The USA Wrestling Girls High School Development Committee recently recognized New York as the 37th state to host a sanctioned high school wrestling tournament for girls.

Foufas isn’t the only female wrestler in the Bellmore-Merrick Central High School District. Talia Robles, also of Mepham, and Gabriella Schechtman, of Kennedy High, are two more trailblazers, and all three competed in the Syracuse invitational on Jan. 27, alongside more than 200 other female wrestlers from across the state, 33 of them from Long Island.

Foufas placed first in the 114-pound weight class. 

“All of the girls were very good and strong,” she said of her competitors. “I was very impressed with everyone’s work ethic on the mat.”

She defeated the 10th-ranked wrestler in the nation in her weight class, 2-0, in the finals, scoring with just 16 seconds left in what was a highly anticipated and competitive match.

“We are extremely proud of Yianna for all she has accomplished,” Mepham coach Ken Richards said. “Yianna has worked tremendously hard in the wrestling room and in the off-season to get where she is today. It’s great to see hard work pay off.”

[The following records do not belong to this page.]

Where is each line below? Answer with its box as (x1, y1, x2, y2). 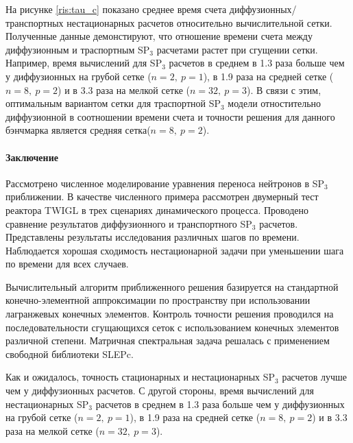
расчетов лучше (282, 370, 348, 384)
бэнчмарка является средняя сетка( (5, 123, 151, 137)
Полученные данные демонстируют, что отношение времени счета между (5, 29, 313, 43)
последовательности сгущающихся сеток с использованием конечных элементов (5, 320, 339, 334)
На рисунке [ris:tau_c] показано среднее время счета (5, 2, 227, 16)
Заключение (5, 149, 58, 164)
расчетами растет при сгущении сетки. (156, 42, 318, 56)
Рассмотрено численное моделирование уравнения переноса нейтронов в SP (5, 176, 324, 190)
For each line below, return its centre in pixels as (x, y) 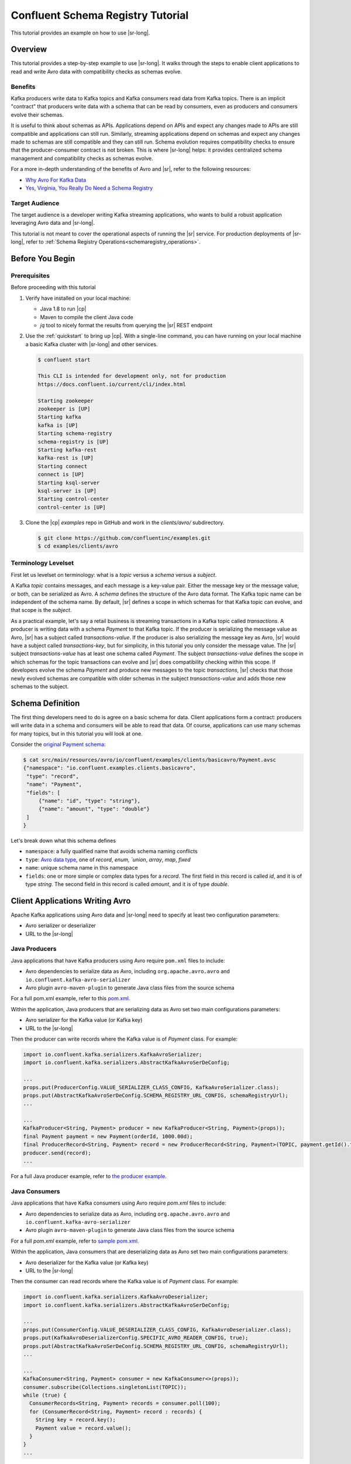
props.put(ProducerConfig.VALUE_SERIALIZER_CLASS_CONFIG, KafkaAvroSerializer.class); (151, 1087)
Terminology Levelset (42, 563)
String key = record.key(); (76, 1420)
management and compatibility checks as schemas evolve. (82, 158)
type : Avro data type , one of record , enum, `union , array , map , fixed (108, 859)
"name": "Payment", (54, 784)
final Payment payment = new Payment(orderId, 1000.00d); (108, 1136)
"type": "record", (53, 776)

Foufas and Robles have competed in other girls-only tournaments in the past. In December 2021, they were the first female wrestlers in Mepham’s history to compete in an all-girls tournament, at Copiague High School.

Foufas previously told the Herald that she wasn’t always interested in sports. “In early elementary school, I sucked at all sports,” she recounted. “I was always the kid that got picked last — I did not want to be in sports at all.”

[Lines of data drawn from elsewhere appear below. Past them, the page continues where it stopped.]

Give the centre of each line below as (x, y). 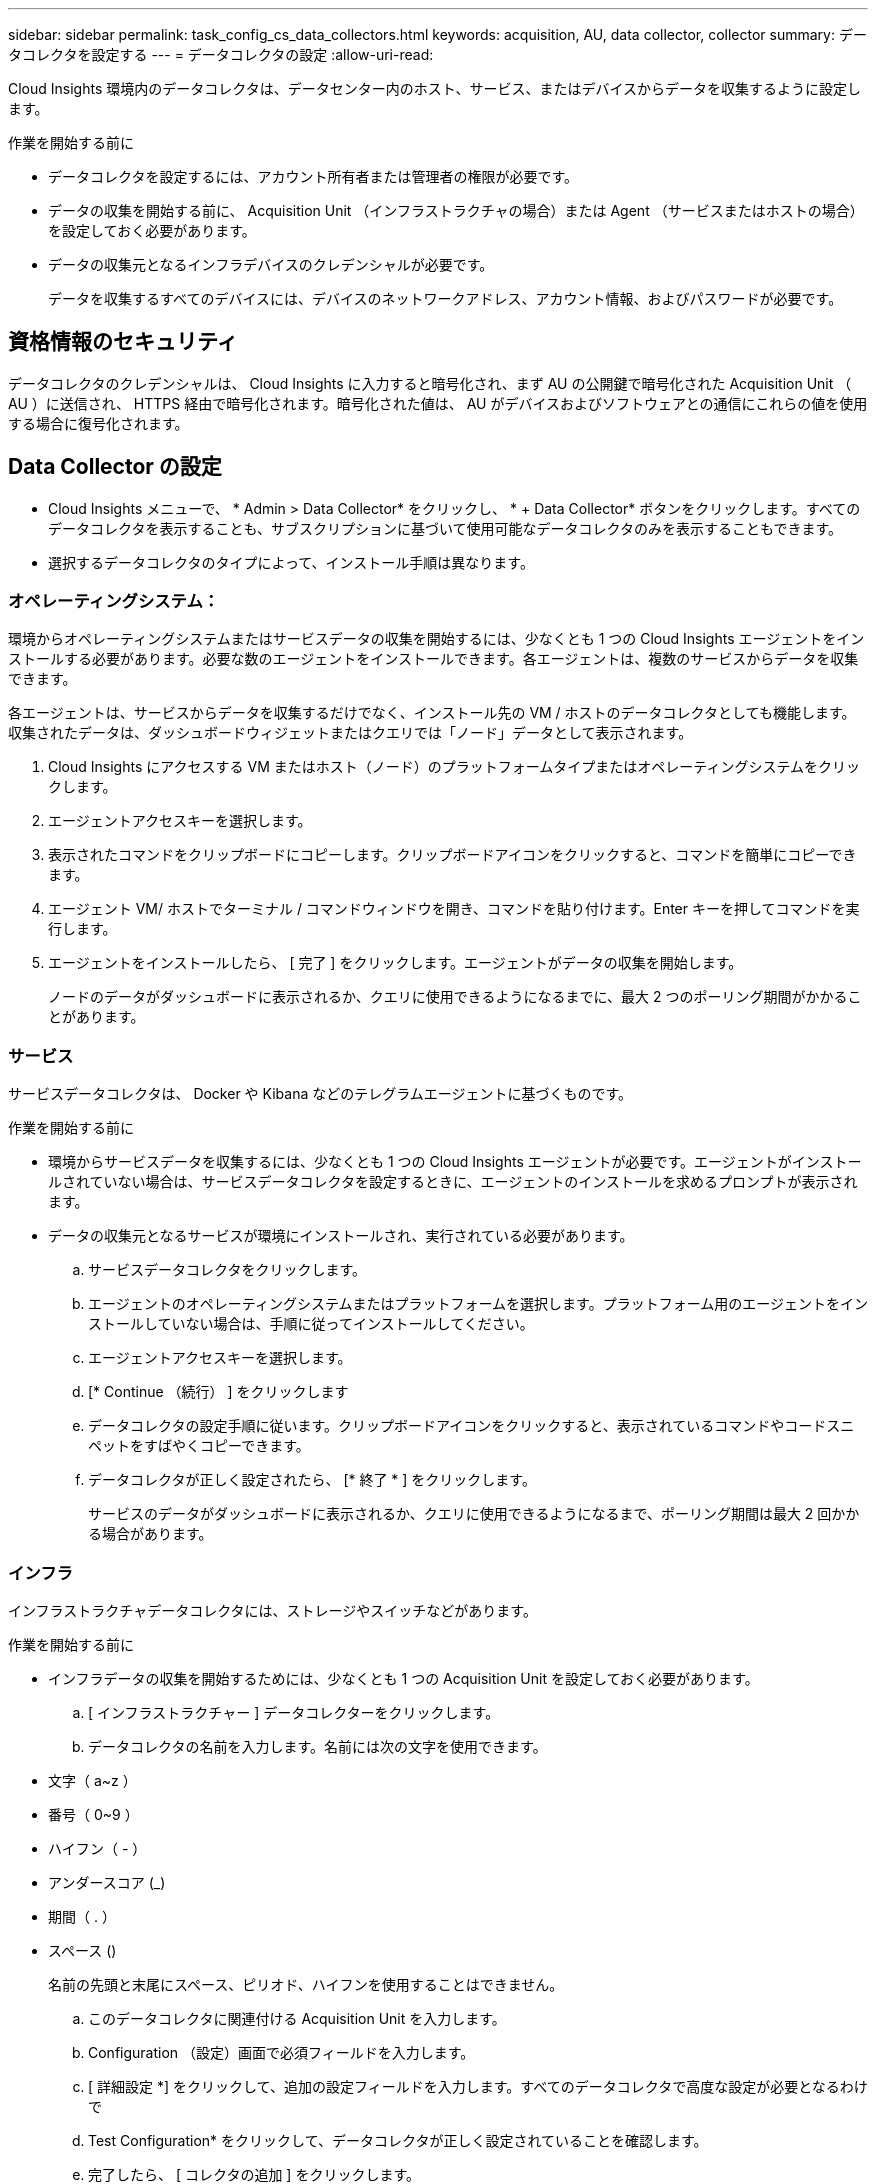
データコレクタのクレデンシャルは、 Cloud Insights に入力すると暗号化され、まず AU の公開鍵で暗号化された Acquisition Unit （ (430, 383)
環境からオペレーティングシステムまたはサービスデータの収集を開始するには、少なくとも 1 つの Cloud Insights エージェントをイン (436, 639)
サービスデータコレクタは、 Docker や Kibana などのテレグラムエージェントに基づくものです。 (320, 1094)
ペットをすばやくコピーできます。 (199, 1446)
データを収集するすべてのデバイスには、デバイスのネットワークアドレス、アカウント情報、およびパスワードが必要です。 (445, 298)
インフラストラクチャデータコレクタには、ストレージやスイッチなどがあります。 (272, 1610)
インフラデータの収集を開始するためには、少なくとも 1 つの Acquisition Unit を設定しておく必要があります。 (403, 1678)
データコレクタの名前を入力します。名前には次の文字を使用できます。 (317, 1746)

In an effort to make herself faster and stronger, she said, she started running and working out during recess. Toward the end of elementary school, she started to learn Brazilian jiu-jitsu and strength training. “I said to myself, ‘Hey, I’m pretty strong for a girl,’” Foufas recalled.

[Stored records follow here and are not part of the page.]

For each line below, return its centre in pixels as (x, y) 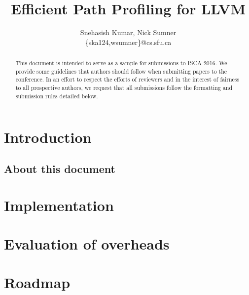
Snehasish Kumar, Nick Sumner (128, 32)
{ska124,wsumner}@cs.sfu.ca (128, 42)
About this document (60, 168)
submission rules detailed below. (57, 96)
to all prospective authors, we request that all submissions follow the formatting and (124, 88)
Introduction (48, 137)
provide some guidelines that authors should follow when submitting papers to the (121, 71)
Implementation (59, 205)
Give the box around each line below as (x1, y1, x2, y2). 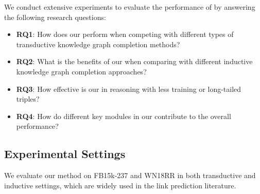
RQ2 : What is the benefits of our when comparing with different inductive (16, 56, 253, 67)
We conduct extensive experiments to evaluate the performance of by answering (4, 2, 255, 12)
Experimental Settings (4, 146, 126, 162)
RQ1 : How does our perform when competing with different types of (16, 29, 234, 40)
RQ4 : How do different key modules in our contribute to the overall (16, 110, 231, 121)
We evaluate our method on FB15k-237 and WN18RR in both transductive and (4, 170, 256, 181)
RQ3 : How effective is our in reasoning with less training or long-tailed (16, 83, 241, 94)
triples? (16, 93, 40, 104)
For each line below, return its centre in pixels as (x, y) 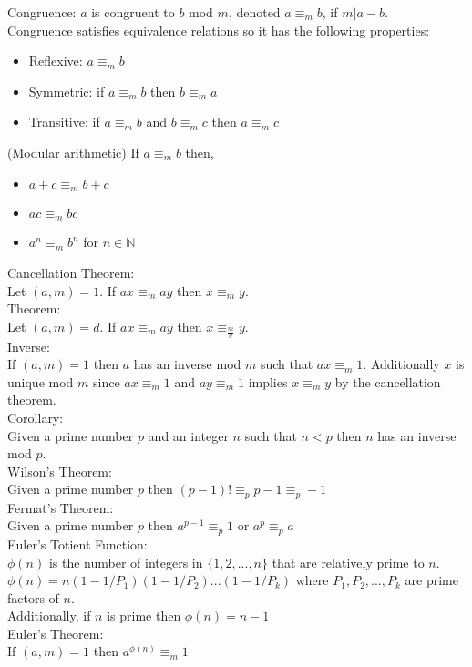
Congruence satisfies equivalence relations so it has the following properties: (219, 30)
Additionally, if (49, 616)
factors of (33, 597)
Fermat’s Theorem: (61, 507)
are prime (431, 580)
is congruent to (133, 12)
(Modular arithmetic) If (73, 152)
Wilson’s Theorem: (60, 471)

And it didn’t take long for her to discover her passion for wrestling. “I went from the kid who sucked at all sports to the girl wrestler,” she said. Before she wrestled at Mepham, she was on the Grand Avenue Middle School team.

Her win upstate isn’t going unnoticed in Bellmore-Merrick. The district’s athletic director, Eric Caballero, said that Foufas’s state title came in a sport that is one of the most difficult to compete in.

“She’s always seeking the highest challenge,” Richards said. “She never stops moving, and is constantly looking for different ways to become a better wrestler and just become a stronger athlete in general.”

Off the mat, Foufas said, she tends to be very shy, and focuses on her other passion: art. An avid artist with an interest in fashion design, she joked that her outside interests were “very different from wrestling.” For half of the school day, she attends the Long Island High School for the Arts.

Once on the mat, however, she said, she becomes more aggressive and feels like a different person. In addition to competing in all-girls tournaments, she has wrestled against boys as well. Wrestling, she said, is about breaking stereotypes.

“People always ask me how it is wrestling all boys, and what I say is that the moment you step on the mat, everyone is equal,” Foufas previously told the Herald. “The thing I love about it is that most people think all girls who wrestle are tomboys — it’s just a stereotype.”

Looking ahead, she said, she wants to pursue both of her passions, wrestling and art, in college. “If there’s any girl who’s looking into getting into a combat sport or a male-dominant sport and they’re afraid, I would like to tell them just to go for it,” Foufas said. “It could be the best thing that happens to them.

“There’s just something so magical about having your hand raised — it’s a hard sport, and I have a lot of respect for everyone in it.”